MB-PLS-C analyses were significant (p<1e-6). Reconstructed latent components of $$$\bf{R}$$$ described component-specific cortical-cognitive correlations and latent covariates (Figure 2). Two significant LVs explaining 93.15% of block covariance. LV1 (p<1e-6, explained-variance:83.29%), identified positive associations between cortical volumes and IED-IS, SSP-SL and SWM-S in both groups. Cortical volumes showed predominantly negative associations with PAL-TE, PAL-SC, IED-ES and SWM-TE. LV2 (p=1e-3, explained-variance:9.86%) showed group-wise differences between cognition-cortical volume correlations. In patients, PAL-TE and PAL-SC associated negatively, and IED-IS, SSP-SL, SWM-S associated positively with cortical volumes. Reversed trend in HCs with positive PAL-cortical volume correlations.
Standard PLS-C analyses were significant (p<1e-6), with LV1 (p<1e-6, explained-variance:88.01%). PLS-C-R analyses were also significant (p<1e-3), with LV1 (p=7e-3, explained-variance:63.83%). For both PLS-C and PLS-C-R, LV1 showed predominantly stronger cortical-cognition correlations in patients (Figure 3A-B), replicating structure of respective input correlation matrices.
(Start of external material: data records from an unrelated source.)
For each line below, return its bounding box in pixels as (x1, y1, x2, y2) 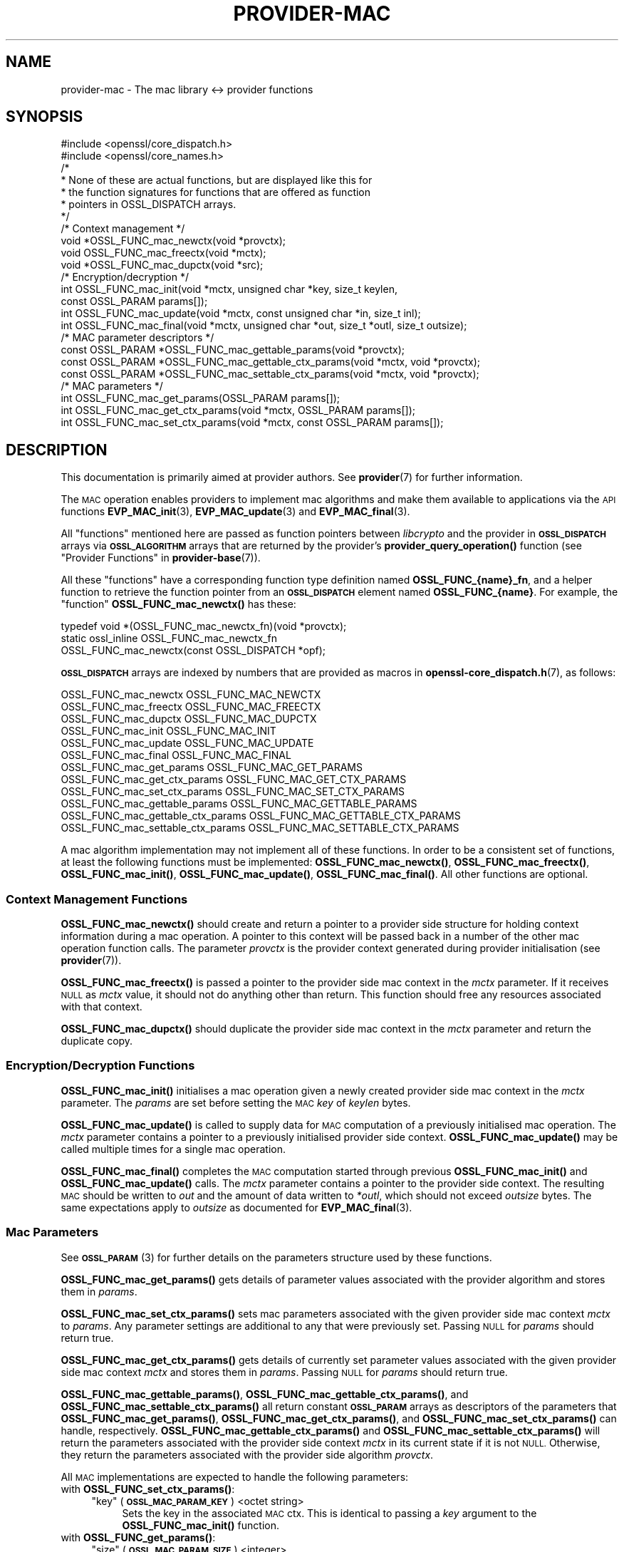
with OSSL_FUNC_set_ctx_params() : (61, 1482, 235, 1495)
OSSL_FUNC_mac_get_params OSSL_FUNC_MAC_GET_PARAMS (61, 761, 363, 774)
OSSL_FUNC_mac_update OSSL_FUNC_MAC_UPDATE (61, 737, 314, 750)
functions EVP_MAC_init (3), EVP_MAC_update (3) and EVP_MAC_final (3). (61, 505, 410, 518)
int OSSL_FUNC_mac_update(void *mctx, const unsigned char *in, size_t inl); (61, 307, 421, 320)
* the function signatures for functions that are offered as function (61, 186, 371, 199)
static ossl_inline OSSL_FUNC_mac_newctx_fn (61, 632, 278, 645)
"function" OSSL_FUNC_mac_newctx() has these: (61, 598, 296, 611)
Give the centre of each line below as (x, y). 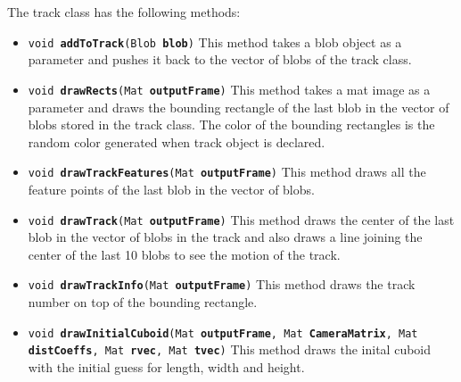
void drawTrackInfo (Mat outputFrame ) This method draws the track (222, 284)
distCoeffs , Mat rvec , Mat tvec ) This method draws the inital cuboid (230, 349)
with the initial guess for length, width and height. (166, 366)
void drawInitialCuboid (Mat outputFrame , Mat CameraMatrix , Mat (223, 333)
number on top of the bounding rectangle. (143, 302)
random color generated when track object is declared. (177, 141)
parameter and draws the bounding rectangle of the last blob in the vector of (239, 107)
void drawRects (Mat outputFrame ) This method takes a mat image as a (229, 89)
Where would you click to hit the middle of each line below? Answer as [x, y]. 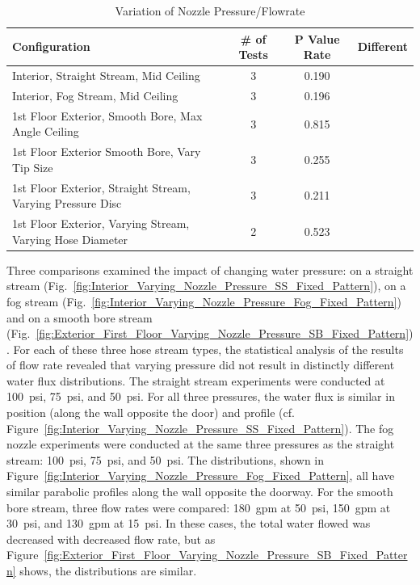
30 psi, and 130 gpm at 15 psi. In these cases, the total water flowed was [189, 523]
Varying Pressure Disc [67, 203]
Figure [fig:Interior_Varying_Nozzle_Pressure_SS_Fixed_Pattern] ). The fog [200, 428]
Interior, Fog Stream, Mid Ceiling [95, 95]
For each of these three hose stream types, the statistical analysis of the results [208, 349]
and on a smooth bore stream [80, 317]
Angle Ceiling [46, 131]
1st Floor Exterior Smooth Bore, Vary [107, 152]
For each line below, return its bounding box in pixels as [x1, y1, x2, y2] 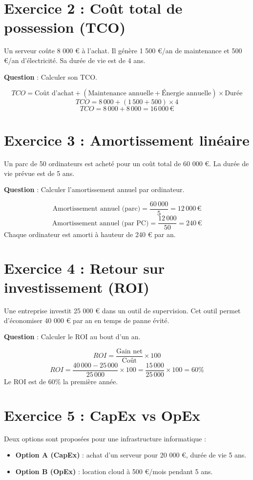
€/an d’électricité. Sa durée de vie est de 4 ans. [4, 55, 146, 65]
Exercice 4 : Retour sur [4, 258, 165, 278]
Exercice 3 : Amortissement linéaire [4, 130, 250, 150]
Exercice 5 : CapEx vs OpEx [4, 405, 201, 425]
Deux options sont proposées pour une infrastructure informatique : [4, 433, 206, 443]
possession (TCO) [4, 17, 126, 37]
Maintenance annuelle [88, 90, 153, 97]
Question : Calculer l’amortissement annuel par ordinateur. [4, 184, 185, 195]
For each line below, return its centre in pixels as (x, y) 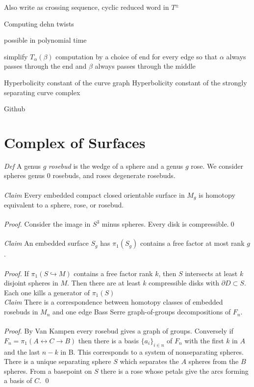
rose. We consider (217, 166)
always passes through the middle (145, 66)
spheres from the (214, 361)
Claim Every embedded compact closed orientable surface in (94, 194)
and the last (22, 351)
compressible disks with (184, 283)
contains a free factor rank (113, 273)
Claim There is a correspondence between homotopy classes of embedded (114, 302)
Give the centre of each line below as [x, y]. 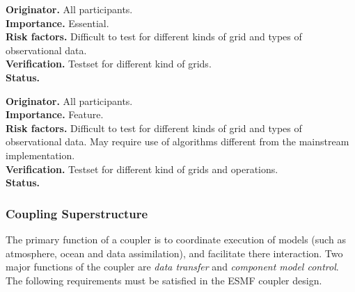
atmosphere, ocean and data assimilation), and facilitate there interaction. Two [174, 253]
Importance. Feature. [55, 114]
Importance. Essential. [57, 23]
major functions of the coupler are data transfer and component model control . [172, 267]
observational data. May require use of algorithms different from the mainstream [177, 141]
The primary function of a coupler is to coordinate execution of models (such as [176, 239]
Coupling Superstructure [77, 213]
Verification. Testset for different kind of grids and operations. [142, 169]
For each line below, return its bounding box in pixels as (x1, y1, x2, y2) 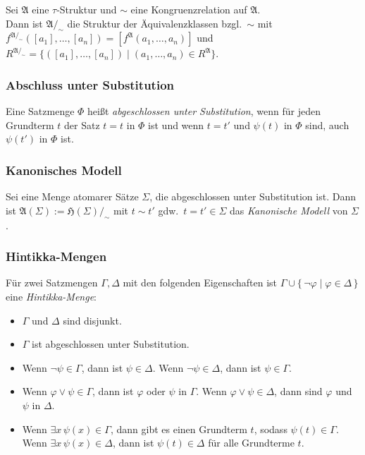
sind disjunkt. (63, 313, 122, 327)
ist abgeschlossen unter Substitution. (32, 336, 190, 351)
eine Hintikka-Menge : (6, 289, 97, 303)
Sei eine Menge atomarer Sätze (6, 189, 139, 204)
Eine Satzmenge (6, 104, 75, 119)
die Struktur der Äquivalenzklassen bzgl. (67, 16, 242, 30)
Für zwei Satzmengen (6, 275, 98, 290)
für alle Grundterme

Latent cortical-cognition saliences
Cortical volume saliences from LV1 associated more strongly to cognition saliences in patients (Figure 4 A-B). LV2 described a relationship between PAL-derived cognitive measures and IED-interdimensional-set-shifting task and regional volumes.

Conclusion

A multiblock PLS-C framework is proposed to identify latent associations between data and covariate blocks. Latent cortical-cognition associations in treatment-resistant schizophrenia offer insights into relationships between structural abnormalities and cognitive domains.

Acknowledgements

BE received funding from The Lundbeck Foundation (R316-2019-191)

References

[1] Krishnan A, Williams LJ, McIntosh AR, Abdi H. Partial Least Squares (PLS) methods for neuroimaging: a tutorial and review. Neuroimage. 2011 May 15;56(2):455-75.

[2] Kirschner M, Shafiei G, Markello R, Makowski C, Talpalaru A, Hodzic-Santor B, Devenyi G, Paquola C, Bernhardt B, Lepage M, Chakravarty M. Latent clinical-anatomical dimensions of schizophrenia. medRxiv. 2020 Jan 1.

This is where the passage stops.